Going Up is a 1923 American silent comedy film directed by Lloyd Ingraham and starring Douglas MacLean, Hallam Cooley and Marjorie Daw. It was based on a 1917 comedy Broadway play The Aviator.

==Plot==
The author of a series of bestselling novels about aviation has falsely gained a reputation as an expert pilot, despite having a phobia of planes and no real experience.
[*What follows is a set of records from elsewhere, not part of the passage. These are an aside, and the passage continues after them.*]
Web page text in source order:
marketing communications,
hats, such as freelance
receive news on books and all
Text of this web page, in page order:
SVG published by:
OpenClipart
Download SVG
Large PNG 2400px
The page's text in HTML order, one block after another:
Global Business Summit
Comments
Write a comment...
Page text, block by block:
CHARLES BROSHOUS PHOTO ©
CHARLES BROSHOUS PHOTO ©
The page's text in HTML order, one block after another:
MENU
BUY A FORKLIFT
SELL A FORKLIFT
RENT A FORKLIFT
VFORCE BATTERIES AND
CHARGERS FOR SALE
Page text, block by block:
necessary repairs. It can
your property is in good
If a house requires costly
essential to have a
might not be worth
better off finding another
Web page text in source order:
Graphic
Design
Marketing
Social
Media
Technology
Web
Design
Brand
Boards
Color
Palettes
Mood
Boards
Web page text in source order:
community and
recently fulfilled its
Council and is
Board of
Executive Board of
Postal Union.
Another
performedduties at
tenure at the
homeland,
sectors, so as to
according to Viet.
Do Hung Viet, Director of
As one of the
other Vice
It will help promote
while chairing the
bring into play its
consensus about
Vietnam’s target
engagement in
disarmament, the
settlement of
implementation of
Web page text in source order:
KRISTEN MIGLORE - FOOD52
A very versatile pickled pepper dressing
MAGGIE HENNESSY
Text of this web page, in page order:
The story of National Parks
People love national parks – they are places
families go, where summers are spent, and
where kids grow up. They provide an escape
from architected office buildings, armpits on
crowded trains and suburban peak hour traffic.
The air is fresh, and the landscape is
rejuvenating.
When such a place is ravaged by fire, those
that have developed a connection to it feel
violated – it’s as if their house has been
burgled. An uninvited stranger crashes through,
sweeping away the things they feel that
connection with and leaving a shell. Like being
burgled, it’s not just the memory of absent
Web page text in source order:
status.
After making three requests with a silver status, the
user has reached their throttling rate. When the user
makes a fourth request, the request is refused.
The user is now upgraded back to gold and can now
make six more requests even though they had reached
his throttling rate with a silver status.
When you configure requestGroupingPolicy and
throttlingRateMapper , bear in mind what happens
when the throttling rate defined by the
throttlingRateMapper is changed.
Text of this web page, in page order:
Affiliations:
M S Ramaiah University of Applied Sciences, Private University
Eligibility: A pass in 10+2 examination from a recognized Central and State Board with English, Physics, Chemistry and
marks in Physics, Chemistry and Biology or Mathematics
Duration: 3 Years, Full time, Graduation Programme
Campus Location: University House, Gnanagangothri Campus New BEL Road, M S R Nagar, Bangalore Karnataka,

However, when he is challenged by a genuine expert to a race with a rival in love, he accepts and triumphs.

==Cast==
- Douglas MacLean as Robert Street
- Hallam Cooley as Hopkinson Brown
- Arthur Stuart Hull as James Brooks
- Francis McDonald as Jules Gaillard
- Hughie Mack as Sam Robinson
- Wade Boteler as John Gordon
- John Steppling as William Douglas
- Mervyn LeRoy as The Bellboy
- Marjorie Daw as 	Grace Douglas
- Edna Murphy as 	Madeline Manners
- Lillian Langdon as 	Mrs. Douglas

==Preservation==
With no prints of Going Up located in any film archives, it is considered a lost film.

==Bibliography==
- Munden, Kenneth White. The American Film Institute Catalog of Motion Pictures Produced in the United States, Part 1. University of California Press, 1997.